**Exercise directions:** Return all lines in the material below that contain "under".
━━ Listed entries
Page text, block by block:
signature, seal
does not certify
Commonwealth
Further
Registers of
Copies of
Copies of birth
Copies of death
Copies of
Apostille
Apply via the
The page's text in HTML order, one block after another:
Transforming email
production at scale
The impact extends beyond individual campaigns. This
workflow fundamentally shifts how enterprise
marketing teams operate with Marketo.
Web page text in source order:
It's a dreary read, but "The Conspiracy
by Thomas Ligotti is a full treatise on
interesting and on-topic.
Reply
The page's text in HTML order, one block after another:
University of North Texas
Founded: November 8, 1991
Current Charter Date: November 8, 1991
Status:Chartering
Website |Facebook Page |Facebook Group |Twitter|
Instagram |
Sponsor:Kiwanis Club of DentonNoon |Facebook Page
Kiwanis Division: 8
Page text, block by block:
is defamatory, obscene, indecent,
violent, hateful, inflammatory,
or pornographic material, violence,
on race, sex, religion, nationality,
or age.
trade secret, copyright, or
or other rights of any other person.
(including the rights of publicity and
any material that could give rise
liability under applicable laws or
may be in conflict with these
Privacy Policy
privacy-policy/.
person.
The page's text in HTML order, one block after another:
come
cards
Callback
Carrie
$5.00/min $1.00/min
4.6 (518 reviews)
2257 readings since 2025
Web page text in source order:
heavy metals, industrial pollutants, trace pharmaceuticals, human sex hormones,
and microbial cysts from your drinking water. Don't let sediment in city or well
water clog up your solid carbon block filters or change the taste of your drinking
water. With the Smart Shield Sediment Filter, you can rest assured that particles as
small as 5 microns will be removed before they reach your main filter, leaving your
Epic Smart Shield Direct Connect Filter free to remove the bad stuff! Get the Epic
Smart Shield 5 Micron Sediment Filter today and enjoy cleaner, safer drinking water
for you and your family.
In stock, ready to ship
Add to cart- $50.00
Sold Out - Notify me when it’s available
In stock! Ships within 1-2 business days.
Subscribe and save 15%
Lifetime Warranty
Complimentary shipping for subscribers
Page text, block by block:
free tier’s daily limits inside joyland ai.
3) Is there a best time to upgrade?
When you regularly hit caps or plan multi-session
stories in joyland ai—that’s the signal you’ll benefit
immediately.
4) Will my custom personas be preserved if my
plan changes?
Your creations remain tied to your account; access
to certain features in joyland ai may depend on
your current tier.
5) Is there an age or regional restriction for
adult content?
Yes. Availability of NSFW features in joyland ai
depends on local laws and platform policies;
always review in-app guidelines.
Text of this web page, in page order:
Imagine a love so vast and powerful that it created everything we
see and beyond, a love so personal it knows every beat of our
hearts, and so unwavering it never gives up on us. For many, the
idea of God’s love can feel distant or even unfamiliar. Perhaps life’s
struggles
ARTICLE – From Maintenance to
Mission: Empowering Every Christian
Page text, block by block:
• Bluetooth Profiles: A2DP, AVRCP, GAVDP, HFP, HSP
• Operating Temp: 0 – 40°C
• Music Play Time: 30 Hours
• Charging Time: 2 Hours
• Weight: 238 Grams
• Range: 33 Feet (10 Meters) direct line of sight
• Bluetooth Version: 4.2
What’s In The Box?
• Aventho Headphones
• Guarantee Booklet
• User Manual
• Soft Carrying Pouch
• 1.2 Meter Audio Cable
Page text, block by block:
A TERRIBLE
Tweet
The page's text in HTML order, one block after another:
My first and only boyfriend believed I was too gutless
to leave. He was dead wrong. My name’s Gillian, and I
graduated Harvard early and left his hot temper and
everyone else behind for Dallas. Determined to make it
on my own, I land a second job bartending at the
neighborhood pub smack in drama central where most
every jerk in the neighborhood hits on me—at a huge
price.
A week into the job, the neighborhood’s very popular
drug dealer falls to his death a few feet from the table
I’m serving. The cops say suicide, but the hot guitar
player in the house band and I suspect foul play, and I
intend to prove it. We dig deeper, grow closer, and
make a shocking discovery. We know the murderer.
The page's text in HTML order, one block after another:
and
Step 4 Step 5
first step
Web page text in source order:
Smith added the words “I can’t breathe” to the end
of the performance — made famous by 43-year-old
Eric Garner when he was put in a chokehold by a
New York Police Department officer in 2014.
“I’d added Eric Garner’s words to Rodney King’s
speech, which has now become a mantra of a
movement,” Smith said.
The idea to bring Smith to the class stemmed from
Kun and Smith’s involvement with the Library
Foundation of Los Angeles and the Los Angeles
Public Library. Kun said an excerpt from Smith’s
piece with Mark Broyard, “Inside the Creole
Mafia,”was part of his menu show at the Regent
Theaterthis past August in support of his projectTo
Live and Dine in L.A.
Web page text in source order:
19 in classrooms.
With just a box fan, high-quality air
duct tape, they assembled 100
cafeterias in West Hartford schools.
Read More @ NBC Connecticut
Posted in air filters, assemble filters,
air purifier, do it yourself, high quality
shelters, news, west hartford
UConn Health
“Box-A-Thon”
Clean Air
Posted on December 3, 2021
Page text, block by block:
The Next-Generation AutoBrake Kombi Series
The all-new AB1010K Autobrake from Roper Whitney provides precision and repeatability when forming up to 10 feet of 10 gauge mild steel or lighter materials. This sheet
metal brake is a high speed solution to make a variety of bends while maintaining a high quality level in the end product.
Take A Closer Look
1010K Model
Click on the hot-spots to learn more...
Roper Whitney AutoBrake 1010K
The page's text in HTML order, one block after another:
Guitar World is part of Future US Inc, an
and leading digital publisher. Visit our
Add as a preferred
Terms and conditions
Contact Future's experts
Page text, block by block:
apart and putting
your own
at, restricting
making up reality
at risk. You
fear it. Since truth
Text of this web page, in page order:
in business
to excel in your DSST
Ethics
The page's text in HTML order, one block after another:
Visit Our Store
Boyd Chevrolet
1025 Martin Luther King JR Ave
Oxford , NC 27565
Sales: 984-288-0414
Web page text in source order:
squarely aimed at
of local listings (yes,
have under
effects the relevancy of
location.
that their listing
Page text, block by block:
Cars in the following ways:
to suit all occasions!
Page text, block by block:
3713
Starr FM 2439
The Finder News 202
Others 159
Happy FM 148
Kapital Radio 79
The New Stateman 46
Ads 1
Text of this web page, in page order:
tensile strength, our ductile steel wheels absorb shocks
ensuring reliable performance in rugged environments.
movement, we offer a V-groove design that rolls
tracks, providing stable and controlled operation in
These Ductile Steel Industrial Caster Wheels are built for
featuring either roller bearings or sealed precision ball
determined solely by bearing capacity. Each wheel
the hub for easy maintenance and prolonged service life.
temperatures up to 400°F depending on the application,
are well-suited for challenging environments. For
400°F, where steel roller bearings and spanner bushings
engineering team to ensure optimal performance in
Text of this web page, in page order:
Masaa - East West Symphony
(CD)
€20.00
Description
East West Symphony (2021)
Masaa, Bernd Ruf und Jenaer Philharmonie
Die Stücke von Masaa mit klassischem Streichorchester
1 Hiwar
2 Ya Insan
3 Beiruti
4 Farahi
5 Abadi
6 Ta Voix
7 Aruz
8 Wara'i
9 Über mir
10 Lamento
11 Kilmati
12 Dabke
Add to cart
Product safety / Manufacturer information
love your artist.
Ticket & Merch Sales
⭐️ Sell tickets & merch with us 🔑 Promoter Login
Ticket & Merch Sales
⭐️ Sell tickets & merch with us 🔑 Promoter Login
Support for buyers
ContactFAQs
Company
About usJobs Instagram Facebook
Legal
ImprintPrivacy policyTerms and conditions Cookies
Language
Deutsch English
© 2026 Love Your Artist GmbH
━━━━
**Solution for this problem:**
liability under applicable laws or
have under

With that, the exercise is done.